Wednesday, June 17, 2015

PyPy and ijson - a guest blog post

This gem was posted in the ijson issue tracker after some discussion on #pypy, and Dav1dde kindly allowed us to repost it here:

"So, I was playing around with parsing huge JSON files (19GiB, testfile is ~520MiB) and wanted to try a sample code with PyPy, turns out, PyPy needed ~1:30-2:00 whereas CPython 2.7 needed ~13 seconds (the pure python implementation on both pythons was equivalent at ~8 minutes).

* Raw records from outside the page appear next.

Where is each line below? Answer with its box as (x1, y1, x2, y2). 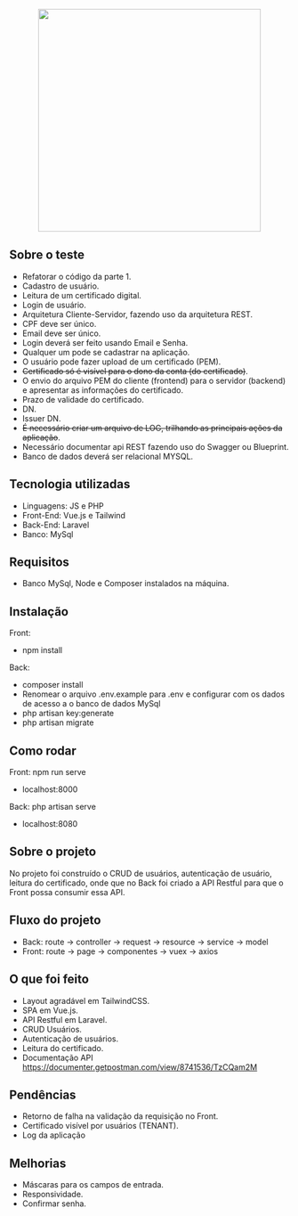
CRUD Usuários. (21, 1024, 83, 1034)
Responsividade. (21, 1189, 84, 1200)
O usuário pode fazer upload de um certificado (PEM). (21, 356, 221, 367)
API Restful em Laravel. (21, 1014, 108, 1024)
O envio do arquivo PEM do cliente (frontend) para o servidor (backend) (21, 375, 286, 386)
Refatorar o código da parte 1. (21, 271, 132, 282)
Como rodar (9, 743, 77, 758)
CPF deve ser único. (21, 318, 97, 329)
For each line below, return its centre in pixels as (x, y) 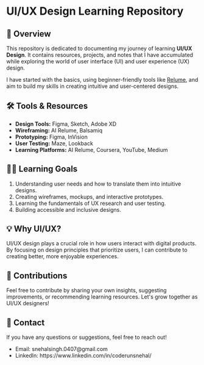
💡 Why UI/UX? (34, 229)
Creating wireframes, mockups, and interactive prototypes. (89, 197)
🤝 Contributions (37, 276)
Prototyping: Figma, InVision (51, 137)
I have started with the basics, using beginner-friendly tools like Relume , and (102, 80)
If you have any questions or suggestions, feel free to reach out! (87, 338)
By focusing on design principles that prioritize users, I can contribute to (97, 250)
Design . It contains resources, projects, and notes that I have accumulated (100, 55)
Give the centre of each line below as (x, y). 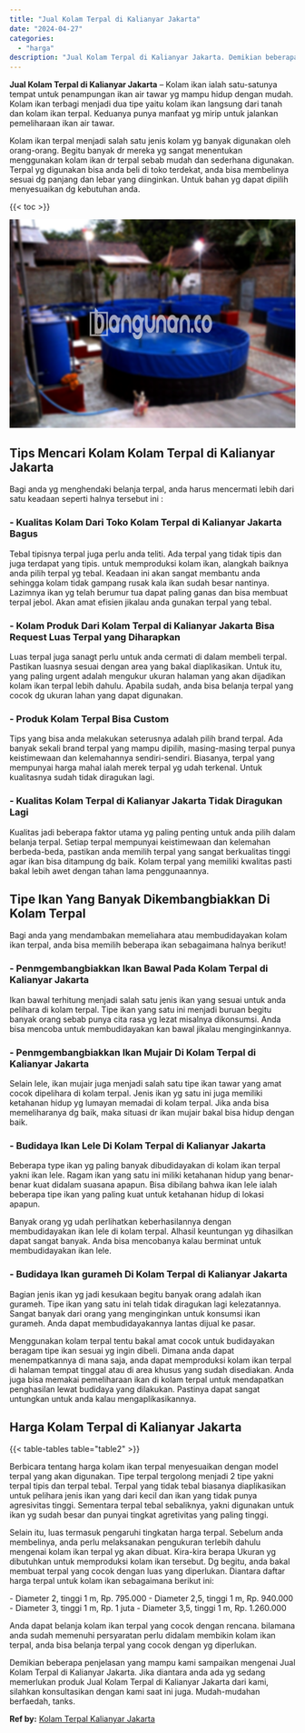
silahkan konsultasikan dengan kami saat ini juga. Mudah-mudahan (135, 1692)
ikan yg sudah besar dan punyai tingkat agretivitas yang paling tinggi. (139, 1515)
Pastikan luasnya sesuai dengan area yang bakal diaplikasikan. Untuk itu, (146, 666)
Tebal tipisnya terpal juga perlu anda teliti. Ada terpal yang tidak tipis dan (146, 554)
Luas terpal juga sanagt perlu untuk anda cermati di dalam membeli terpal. (148, 657)
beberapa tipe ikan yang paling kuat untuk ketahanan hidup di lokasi (137, 1195)
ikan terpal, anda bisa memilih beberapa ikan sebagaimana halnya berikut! (148, 945)
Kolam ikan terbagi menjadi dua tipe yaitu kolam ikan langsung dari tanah (146, 104)

"Apparantly ctypes is really bad performance-wise, especially on PyPy. So I made a quick CFFI mockup: https://gist.github.com/Dav1dde/c509d472085f9374fc1d

Before:

CPython 2.7:
    python -m emfas.server size dumps/echoprint-dump-1.json
    11.89s user 0.36s system 98% cpu 12.390 total 

PYPY:
    python -m emfas.server size dumps/echoprint-dump-1.json
    117.19s user 2.36s system 99% cpu 1:59.95 total


After (CFFI):

CPython 2.7:
     python jsonsize.py ../dumps/echoprint-dump-1.json
     8.63s user 0.28s system 99% cpu 8.945 total 

PyPy:
     python jsonsize.py ../dumps/echoprint-dump-1.json
     4.04s user 0.34s system 99% cpu 4.392 total

"



Dav1dd goes into more detail in the issue itself, but we just want to emphasize a few significant points from this brief interchange:
  • His CFFI implementation is faster than the ctypes one even on CPython 2.7.
  • PyPy + CFFI is faster than CPython even when using C code to do the heavy parsing.
 The PyPy Team

4 comments:

Alendit said...

Maybe it's time to discuss inclusion of CFFI into stdandard library again?

Armin Rigo said...

If CPython decides to include it in its stdlib, I can make sure it is updated as needed. I don't have the energy to discuss its inclusion myself, so if it happens it will be "championed" by someone else. Nowadays, I personally think inclusion has as many drawbacks as advantages, even if CFFI 1.x shouldn't evolve a lot in the foreseeable future after the 1.0 step.

v3ss said...

The problem is converting existing libs to use cffi. Only very few percent of Libs are ready for python3.x and with this trend , not even 1% of libs will be converted to work with CFFI.
That makes PyPy adoption a lot slower.

Is there really no chance of improving ctypes?

Maciej Fijalkowski said...

you would think, but these days vast majority of popular C bindings come with cffi equivalents. In fact cffi is vastly more popular than ctypes ever was.